Evolution of chemical, structural, and mechanical properties of titanium nitride thin films deposited under different nitrogen partial pressure

•N-doped Ti thin films with varying nitrogen partial pressure are fabricated.•Ti transforms from the hcp α-Ti phase to the fcc δ-TiN phase after the addition of nitrogen.•N atoms produce expansions causing compressive stress in the Ti lattice.•Surface roughness constantly decreases with an increase in the nitrogen ratio from 0% to 20%. In this study, to explore the impact of nitrogen on chemical composition, morphology, microstructure, as well as intrinsic stress of titanium films, nitrogen-doped titanium thin films prepared by direct current reactive magnetron sputtering, with different ratio of nitrogen doping into the Argon gas, have been characterized. After the check of grazing incidence X-ray reflectometry (GIXR), thickness of all samples were ensured to be approximately 40 nm. Using the X-ray photoelectron spectroscopy (XPS) combined with X-ray diffraction (XRD), nitrogen atoms were found to transform Ti crystals from the hexagonal close-packed (hcp) α-Ti phase with Ti(100) and Ti(002) orientation to the face-centered cubic (fcc) δ-TiN phase with TiN(111) and TiN(200) orientations, accompanied by the formation of TiO and TiON. XRD diffraction patterns further revealed the expansion of the TiN lattice and the intensity transform of TiN(111) and TiN(200).
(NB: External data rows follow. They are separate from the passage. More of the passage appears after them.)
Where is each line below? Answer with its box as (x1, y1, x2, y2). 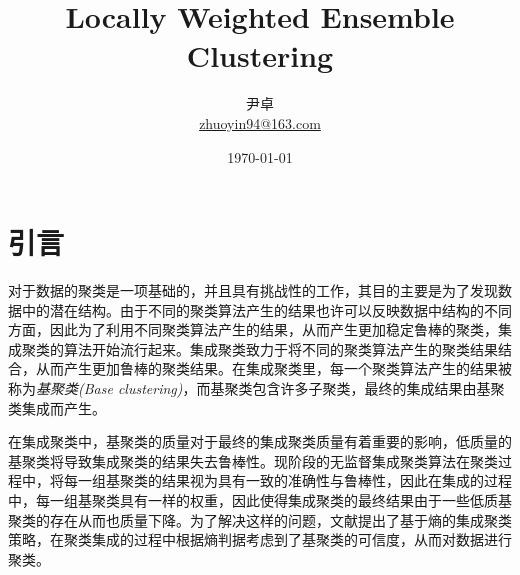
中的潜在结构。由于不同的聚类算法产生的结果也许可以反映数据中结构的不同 (21, 299, 512, 320)
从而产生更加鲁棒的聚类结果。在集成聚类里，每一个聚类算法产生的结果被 (35, 358, 512, 379)
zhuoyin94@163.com (199, 112, 321, 133)
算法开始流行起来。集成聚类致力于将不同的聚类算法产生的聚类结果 (63, 338, 498, 359)
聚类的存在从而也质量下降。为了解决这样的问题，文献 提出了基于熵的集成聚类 (8, 509, 512, 530)
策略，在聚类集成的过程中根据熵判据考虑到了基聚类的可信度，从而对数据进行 (8, 529, 512, 550)
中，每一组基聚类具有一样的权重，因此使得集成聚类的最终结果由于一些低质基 (8, 489, 512, 510)
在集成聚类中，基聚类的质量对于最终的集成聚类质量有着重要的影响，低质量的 (8, 431, 512, 452)

Atomic force microscopy (AFM) results indicated that the surface roughness declined continuously. A compressive stress was found to increase gradually with increasing nitrogen content. Variations in stress are caused by the expansion of the crystal lattice. It is obvious that the incorporation of nitrogen into titanium films can effectively reduce the roughness, but it will result in an increase in the compressive stress. Therefore, an appropriate nitrogen partial pressure should be chosen to control the intrinsic stress while reducing the roughness effectively.